### ACTIVITY
Return the lines of the data below in which the string "được" occurs.

### DATA FOR PROCESSING
Start of Block

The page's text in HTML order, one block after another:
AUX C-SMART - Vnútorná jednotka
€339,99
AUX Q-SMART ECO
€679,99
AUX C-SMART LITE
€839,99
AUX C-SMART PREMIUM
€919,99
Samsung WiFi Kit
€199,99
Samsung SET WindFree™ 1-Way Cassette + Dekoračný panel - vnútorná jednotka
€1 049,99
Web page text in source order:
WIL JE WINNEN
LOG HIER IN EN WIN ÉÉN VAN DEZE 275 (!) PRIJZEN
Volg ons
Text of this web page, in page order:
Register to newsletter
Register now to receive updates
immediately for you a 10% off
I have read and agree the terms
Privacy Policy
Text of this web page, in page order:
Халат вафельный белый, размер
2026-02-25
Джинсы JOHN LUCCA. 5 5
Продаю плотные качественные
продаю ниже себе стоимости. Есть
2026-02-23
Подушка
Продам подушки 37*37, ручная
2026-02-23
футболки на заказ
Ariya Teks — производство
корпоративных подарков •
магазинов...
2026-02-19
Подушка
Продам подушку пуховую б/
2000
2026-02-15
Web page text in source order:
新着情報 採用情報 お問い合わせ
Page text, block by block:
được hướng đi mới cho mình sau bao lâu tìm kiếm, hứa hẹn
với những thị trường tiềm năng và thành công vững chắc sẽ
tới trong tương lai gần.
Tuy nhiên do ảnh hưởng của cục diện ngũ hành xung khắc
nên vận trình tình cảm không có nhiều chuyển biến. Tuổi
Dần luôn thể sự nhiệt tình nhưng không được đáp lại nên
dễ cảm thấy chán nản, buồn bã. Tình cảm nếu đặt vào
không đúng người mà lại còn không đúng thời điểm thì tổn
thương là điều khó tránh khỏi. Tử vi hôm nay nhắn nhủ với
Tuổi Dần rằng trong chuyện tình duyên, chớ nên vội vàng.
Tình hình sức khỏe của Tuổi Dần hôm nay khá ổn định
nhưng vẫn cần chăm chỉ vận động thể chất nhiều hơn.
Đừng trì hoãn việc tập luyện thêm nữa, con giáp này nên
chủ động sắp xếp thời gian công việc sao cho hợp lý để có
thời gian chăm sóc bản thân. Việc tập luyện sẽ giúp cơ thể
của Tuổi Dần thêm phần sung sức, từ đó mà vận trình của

End of Block
Start of Block

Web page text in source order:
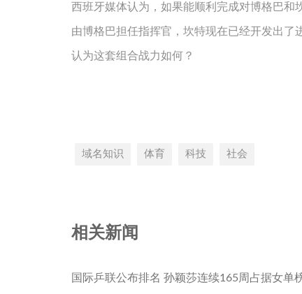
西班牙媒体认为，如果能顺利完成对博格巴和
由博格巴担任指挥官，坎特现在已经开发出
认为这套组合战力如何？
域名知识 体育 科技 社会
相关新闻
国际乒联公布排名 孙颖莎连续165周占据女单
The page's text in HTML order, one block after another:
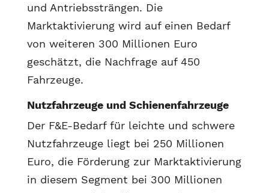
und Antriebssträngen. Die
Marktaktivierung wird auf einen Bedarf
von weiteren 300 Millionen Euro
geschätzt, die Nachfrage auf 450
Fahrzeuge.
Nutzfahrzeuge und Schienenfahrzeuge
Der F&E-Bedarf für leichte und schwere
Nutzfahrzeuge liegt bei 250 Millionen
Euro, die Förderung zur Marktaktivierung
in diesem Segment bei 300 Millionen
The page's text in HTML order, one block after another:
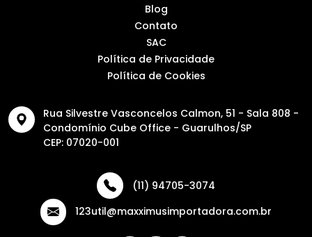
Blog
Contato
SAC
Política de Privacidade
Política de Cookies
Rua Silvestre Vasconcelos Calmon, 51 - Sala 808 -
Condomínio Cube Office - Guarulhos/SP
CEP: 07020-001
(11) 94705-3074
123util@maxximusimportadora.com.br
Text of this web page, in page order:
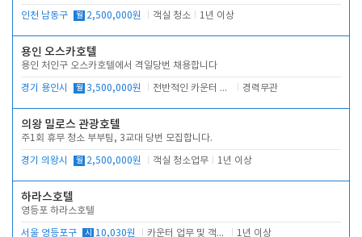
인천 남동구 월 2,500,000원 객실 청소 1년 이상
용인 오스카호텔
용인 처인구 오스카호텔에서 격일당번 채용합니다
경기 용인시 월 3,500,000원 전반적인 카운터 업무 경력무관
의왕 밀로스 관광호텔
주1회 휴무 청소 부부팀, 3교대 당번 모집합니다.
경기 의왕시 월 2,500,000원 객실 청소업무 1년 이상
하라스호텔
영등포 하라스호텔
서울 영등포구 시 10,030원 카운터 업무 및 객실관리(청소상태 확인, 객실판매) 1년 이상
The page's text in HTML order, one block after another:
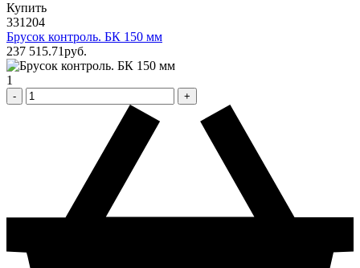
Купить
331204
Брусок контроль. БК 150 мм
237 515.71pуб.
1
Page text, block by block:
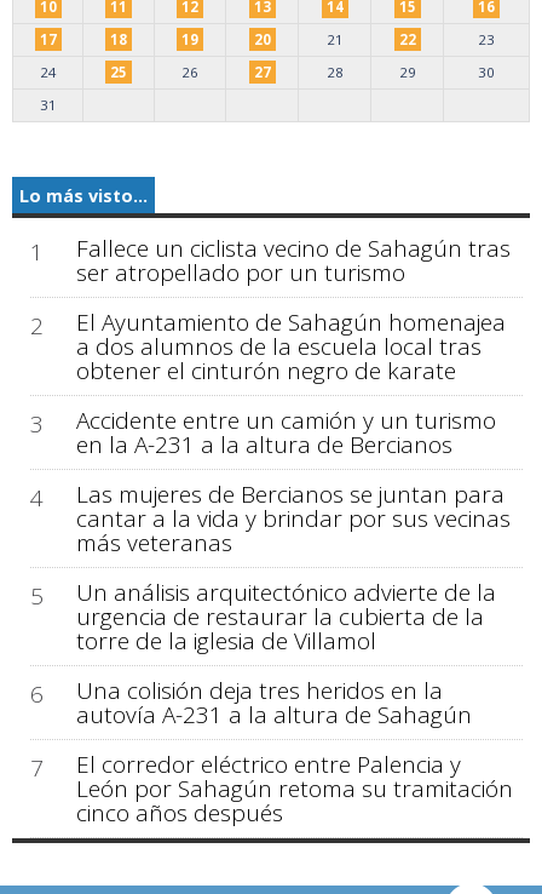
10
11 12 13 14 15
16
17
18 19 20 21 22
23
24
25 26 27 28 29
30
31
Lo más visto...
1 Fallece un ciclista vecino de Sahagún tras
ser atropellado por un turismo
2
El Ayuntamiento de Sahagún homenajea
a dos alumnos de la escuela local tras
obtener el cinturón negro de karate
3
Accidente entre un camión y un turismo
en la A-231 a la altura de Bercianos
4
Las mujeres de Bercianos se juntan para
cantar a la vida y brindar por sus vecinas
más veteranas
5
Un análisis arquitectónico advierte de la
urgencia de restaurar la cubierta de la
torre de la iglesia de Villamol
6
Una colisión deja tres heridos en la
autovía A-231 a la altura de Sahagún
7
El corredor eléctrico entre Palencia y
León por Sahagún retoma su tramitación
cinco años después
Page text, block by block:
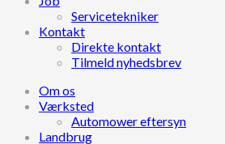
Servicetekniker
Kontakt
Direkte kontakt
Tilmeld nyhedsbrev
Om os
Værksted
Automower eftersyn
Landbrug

End of Block
Start of Block

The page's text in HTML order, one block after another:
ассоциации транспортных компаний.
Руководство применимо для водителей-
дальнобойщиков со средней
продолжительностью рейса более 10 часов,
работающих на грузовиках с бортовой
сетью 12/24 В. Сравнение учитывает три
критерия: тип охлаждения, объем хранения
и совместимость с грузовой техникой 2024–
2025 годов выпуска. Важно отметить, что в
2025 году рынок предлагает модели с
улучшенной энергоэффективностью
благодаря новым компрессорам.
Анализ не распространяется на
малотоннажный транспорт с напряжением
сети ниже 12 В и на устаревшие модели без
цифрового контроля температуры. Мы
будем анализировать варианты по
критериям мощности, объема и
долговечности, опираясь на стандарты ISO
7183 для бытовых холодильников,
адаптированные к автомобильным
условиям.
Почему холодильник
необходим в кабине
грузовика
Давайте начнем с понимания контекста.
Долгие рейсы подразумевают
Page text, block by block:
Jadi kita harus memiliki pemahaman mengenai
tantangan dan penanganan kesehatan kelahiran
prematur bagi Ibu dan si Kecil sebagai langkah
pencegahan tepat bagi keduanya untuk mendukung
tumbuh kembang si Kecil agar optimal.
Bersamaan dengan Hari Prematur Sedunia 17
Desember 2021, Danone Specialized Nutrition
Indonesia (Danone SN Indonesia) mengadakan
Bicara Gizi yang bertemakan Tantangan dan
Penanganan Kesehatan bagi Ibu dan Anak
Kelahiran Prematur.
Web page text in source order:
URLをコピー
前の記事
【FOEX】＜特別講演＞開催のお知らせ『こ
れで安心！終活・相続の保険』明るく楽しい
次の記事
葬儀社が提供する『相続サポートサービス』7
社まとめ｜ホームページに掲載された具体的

End of Block

### YOUR SOLUTION
được hướng đi mới cho mình sau bao lâu tìm kiếm, hứa hẹn
Dần luôn thể sự nhiệt tình nhưng không được đáp lại nên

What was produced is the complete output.